Information given ->
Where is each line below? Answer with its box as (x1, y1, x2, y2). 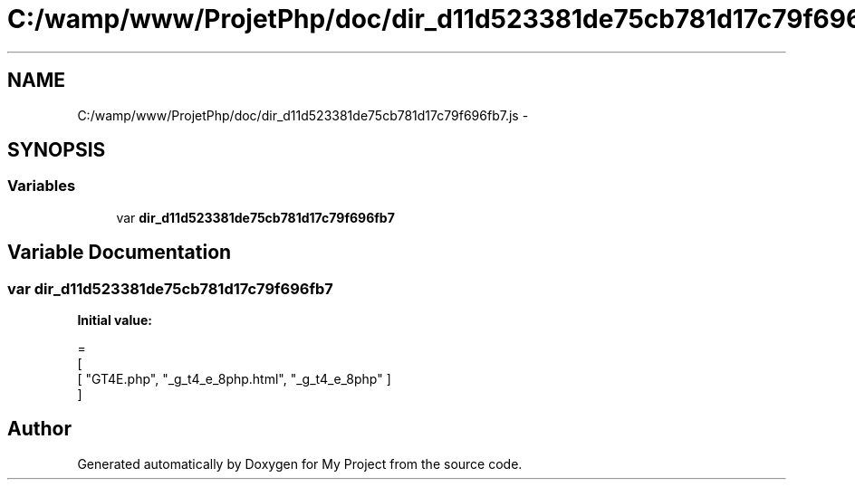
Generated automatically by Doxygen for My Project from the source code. (77, 455, 523, 472)
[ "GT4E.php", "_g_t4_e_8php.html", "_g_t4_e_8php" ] (77, 371, 391, 387)
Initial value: (77, 312, 152, 329)
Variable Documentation (7, 241, 232, 264)
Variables (7, 177, 76, 196)
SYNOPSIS (7, 138, 106, 162)
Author (7, 417, 72, 441)
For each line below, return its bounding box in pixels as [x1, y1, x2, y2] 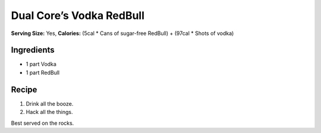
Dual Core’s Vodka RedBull [11, 9, 145, 22]
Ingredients [11, 45, 55, 55]
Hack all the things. [26, 109, 73, 116]
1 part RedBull [26, 69, 59, 76]
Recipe [11, 84, 37, 94]
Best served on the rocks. [11, 119, 74, 126]
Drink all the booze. [26, 100, 74, 107]
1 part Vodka [26, 61, 56, 68]
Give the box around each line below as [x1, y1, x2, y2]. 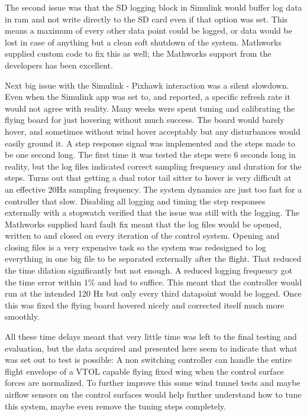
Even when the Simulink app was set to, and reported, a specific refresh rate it [5, 90, 290, 103]
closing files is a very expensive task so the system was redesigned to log [5, 240, 266, 253]
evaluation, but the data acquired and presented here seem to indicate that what [5, 342, 298, 354]
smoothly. [5, 310, 40, 323]
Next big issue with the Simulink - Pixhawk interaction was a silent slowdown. [5, 79, 289, 91]
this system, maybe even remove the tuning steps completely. [5, 399, 227, 412]
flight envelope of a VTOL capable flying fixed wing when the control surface [5, 365, 285, 377]
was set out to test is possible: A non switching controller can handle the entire [5, 353, 292, 366]
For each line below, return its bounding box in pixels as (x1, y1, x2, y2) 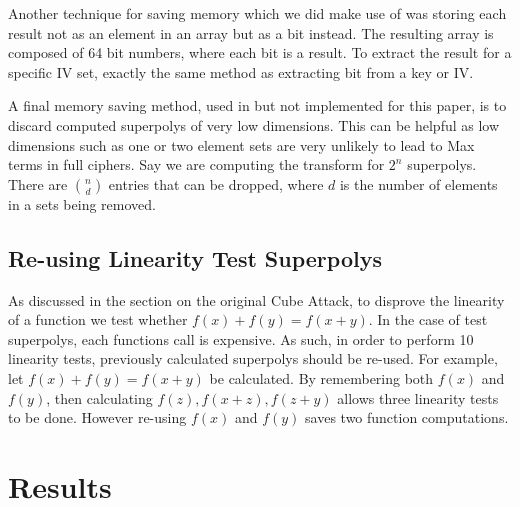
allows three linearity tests (337, 387, 499, 408)
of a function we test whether (8, 309, 188, 330)
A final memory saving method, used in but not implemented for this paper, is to (8, 95, 507, 116)
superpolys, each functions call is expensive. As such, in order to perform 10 (8, 328, 474, 349)
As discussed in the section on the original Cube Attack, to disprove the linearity (8, 289, 505, 310)
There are (8, 173, 68, 194)
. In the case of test (368, 309, 488, 330)
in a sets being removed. (8, 193, 156, 214)
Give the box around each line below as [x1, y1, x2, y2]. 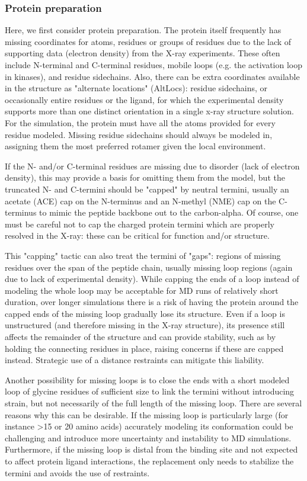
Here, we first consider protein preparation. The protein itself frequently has [5, 24, 282, 36]
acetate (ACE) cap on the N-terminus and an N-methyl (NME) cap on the [5, 194, 276, 207]
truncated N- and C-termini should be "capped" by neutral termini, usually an [5, 182, 289, 195]
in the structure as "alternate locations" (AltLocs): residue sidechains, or [5, 82, 268, 94]
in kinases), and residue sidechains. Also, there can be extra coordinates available [5, 70, 300, 82]
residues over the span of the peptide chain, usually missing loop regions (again [5, 261, 293, 273]
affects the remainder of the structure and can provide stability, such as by [5, 331, 276, 343]
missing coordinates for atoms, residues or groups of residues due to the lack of [5, 35, 292, 47]
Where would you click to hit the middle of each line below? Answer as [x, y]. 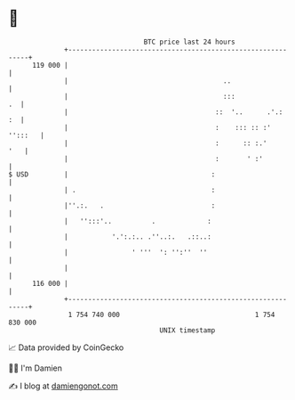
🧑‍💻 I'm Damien [36, 368]
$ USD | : [112, 174]
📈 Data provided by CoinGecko [66, 347]
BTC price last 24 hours [190, 42]
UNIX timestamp [187, 330]

Your instructions ->
Retrieve each line from the records above where the word "linearity" occurs.

Task answer ->
allows three linearity tests (337, 387, 499, 408)
As discussed in the section on the original Cube Attack, to disprove the linearity (8, 289, 505, 310)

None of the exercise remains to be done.